Representing Replays#

Before you can use circleguard to calculate statistics of replays or do other operations on replays, you need to know how to represent replays.

All replay classes you can instantiate are subclasses of Replay. We cover each class below.

Replay Map#

A ReplayMap represents a replay by a user on a map. To get the highest scoring replay by the user 2757689 on the map 221777:

replay = ReplayMap(221777, 2757689)

To restrict this to a replay with a certain mod combination, use the mods argument. To get specifically the HDHR by the same user as above:

replay = ReplayMap(221777, 2757689, mods=Mod.HD + Mod.HR)

Replay Path#

A ReplayPath represents a replay stored locally in an osr file. To get the replay stored in the file at /path/to/your/replay.osr:

replay = ReplayPath("/path/to/your/replay.osr")

Replay ID#

A ReplayID represents a replay that was submitted online and is represented by a unique replay id.

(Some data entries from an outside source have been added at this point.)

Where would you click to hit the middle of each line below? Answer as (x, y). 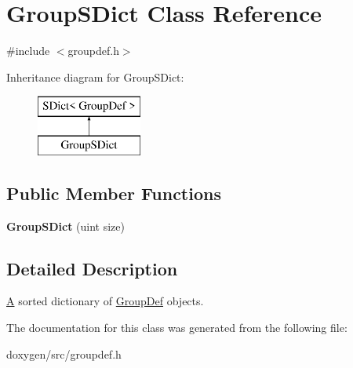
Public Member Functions (114, 193)
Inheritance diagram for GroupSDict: (95, 77)
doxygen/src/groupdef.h (64, 353)
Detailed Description (92, 268)
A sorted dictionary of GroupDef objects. (105, 301)
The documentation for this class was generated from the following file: (177, 328)
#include (28, 51)
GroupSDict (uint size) (66, 226)
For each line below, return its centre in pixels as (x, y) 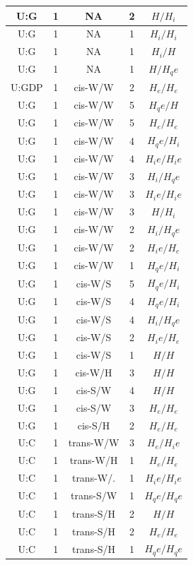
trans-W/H (94, 460)
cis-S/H (94, 425)
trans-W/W (94, 442)
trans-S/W (94, 495)
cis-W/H (94, 373)
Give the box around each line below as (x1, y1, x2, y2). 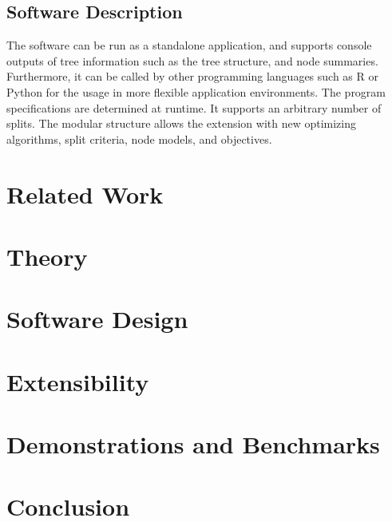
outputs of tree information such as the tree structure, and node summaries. (6, 52, 378, 69)
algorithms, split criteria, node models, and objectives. (6, 130, 272, 147)
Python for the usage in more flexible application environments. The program (6, 83, 386, 100)
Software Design (6, 303, 188, 335)
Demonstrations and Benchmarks (6, 428, 380, 461)
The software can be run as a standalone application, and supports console (6, 37, 372, 53)
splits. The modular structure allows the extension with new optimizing (6, 115, 357, 132)
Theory (6, 239, 88, 272)
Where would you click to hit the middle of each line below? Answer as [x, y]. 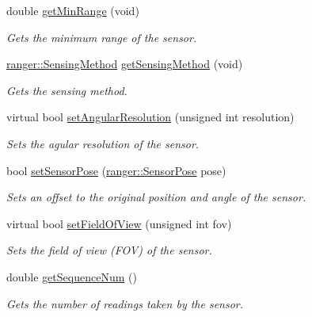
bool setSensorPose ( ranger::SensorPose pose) [116, 170]
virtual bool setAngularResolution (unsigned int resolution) [150, 117]
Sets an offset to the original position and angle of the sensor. [156, 197]
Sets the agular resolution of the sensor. [103, 143]
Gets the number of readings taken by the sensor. [125, 303]
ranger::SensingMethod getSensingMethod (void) [125, 64]
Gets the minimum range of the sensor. [102, 37]
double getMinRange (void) [73, 10]
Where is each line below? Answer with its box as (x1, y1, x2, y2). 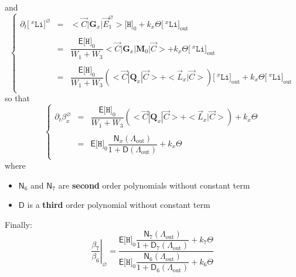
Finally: (5, 218, 32, 230)
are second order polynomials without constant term (58, 179, 250, 191)
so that (5, 92, 30, 104)
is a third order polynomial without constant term (27, 199, 210, 211)
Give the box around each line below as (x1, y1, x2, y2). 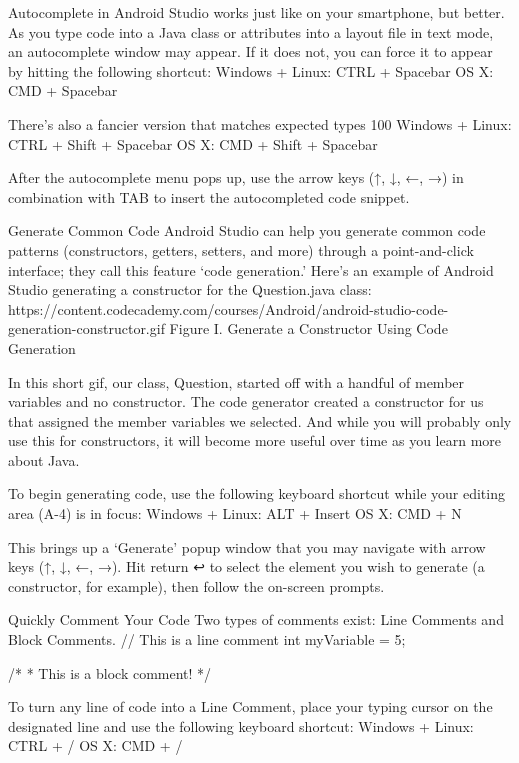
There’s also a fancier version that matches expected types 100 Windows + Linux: (8, 113, 512, 134)
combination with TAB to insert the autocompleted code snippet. (8, 186, 410, 207)
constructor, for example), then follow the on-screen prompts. (8, 575, 385, 596)
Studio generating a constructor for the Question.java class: (8, 279, 372, 300)
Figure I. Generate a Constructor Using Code (169, 318, 448, 339)
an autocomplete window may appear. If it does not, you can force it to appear (8, 41, 493, 62)
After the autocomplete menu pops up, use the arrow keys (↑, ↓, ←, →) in (8, 167, 464, 188)
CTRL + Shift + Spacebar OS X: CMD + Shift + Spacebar (8, 133, 378, 154)
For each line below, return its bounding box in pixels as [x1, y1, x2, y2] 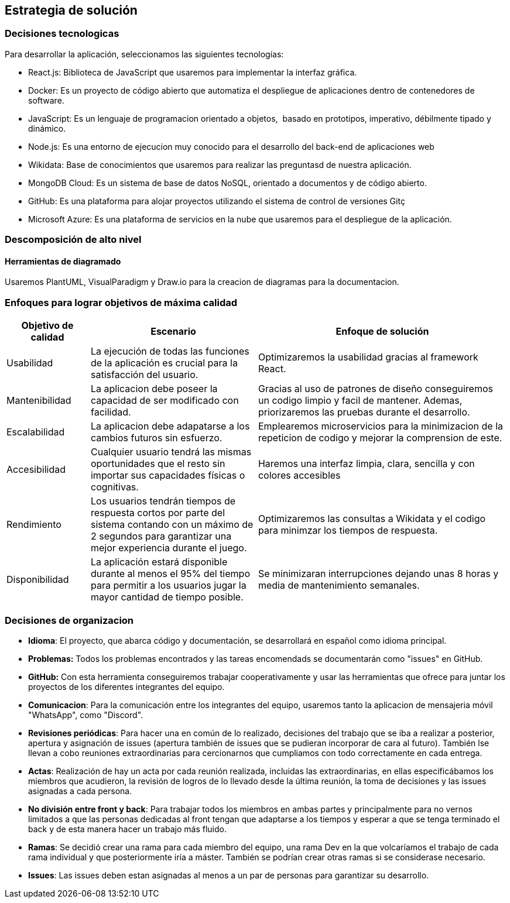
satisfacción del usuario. [90, 369, 198, 381]
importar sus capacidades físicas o [90, 469, 245, 482]
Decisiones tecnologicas [5, 28, 119, 40]
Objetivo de [21, 320, 74, 332]
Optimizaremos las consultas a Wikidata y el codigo [258, 513, 486, 525]
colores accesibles [258, 469, 341, 482]
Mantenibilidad [6, 394, 71, 407]
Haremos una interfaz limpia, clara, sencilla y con [258, 458, 475, 470]
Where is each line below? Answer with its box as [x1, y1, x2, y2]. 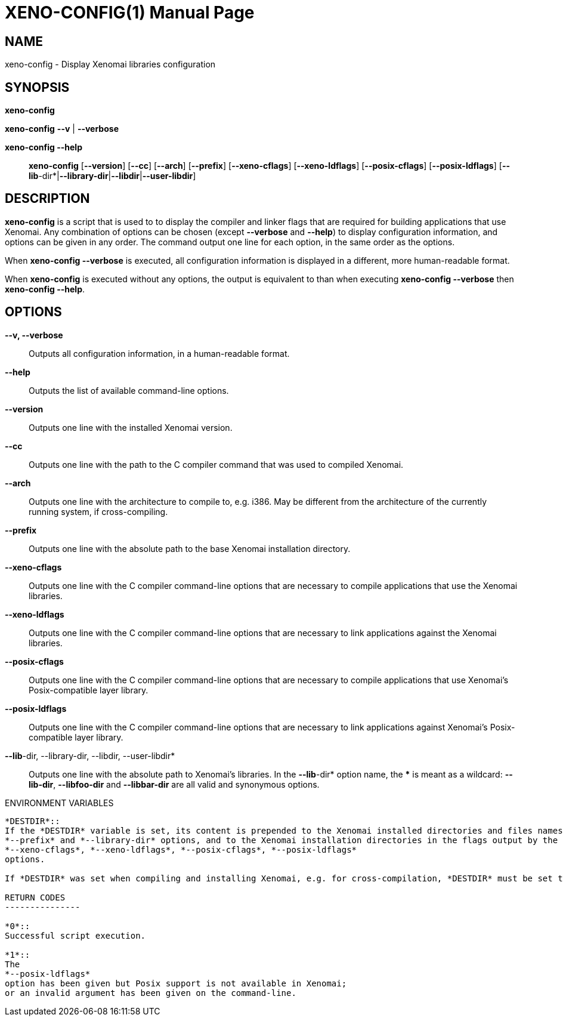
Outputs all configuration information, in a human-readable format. [29, 348, 290, 359]
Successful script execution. [5, 930, 146, 940]
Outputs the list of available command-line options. [29, 385, 229, 396]
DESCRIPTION [5, 191, 90, 206]
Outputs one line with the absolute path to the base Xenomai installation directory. [29, 543, 351, 554]
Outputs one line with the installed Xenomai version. [29, 422, 233, 433]
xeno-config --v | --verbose [5, 124, 119, 134]
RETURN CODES [5, 892, 66, 902]
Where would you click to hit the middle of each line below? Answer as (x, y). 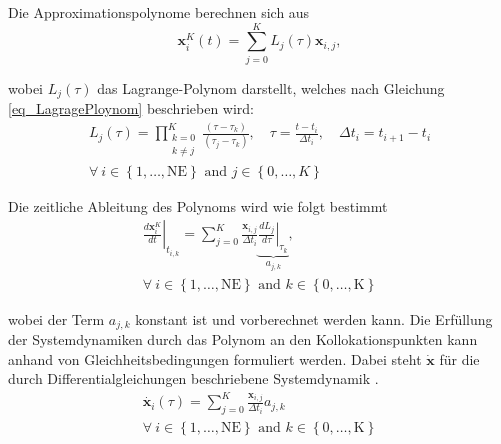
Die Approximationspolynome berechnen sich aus (159, 12)
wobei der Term (56, 318)
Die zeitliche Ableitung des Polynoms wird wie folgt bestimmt (198, 205)
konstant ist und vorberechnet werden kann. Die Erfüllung (314, 318)
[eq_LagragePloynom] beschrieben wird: (131, 108)
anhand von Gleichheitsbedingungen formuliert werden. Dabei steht (215, 358)
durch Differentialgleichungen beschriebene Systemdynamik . (193, 378)
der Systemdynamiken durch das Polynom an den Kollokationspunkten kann (243, 339)
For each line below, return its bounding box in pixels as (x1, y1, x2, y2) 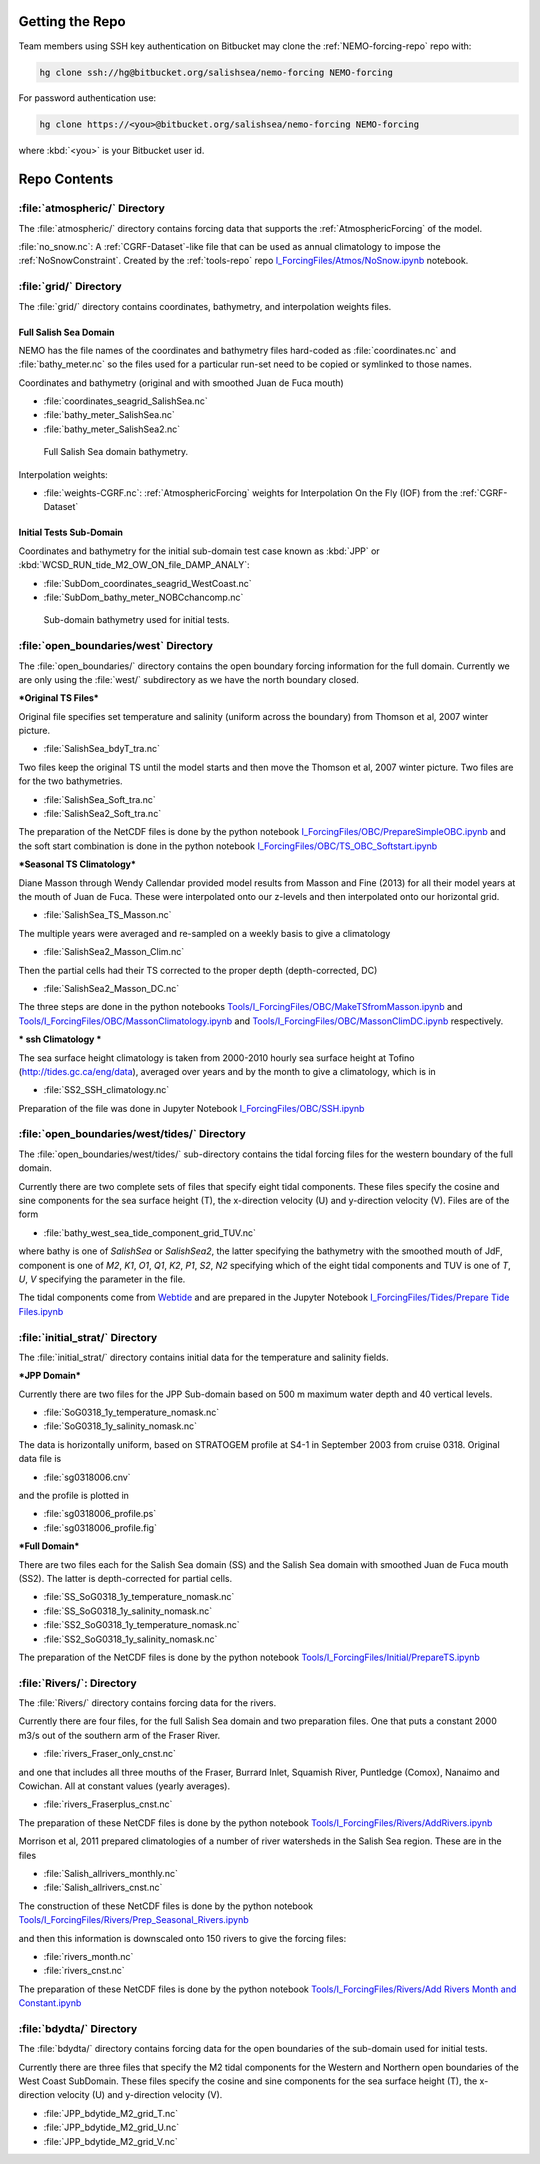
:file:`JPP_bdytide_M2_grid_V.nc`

r = ReplayID(2177560145) # cookiezi on freedom dive

Warning

We can only retrieve the replay data, and nothing else, for a ReplayID due to limitations with the api. This means we do not know with what mods or on what map a ReplayID was played on. This limits what kinds of functions can be called on it. For instance, cg.ur() and cg.hits() both require knowing what beatmap the replay was played on, and will reject a ReplayID.

Replay String#

A ReplayString represents a replay file which has been read into a string object. This replay class is rarely used.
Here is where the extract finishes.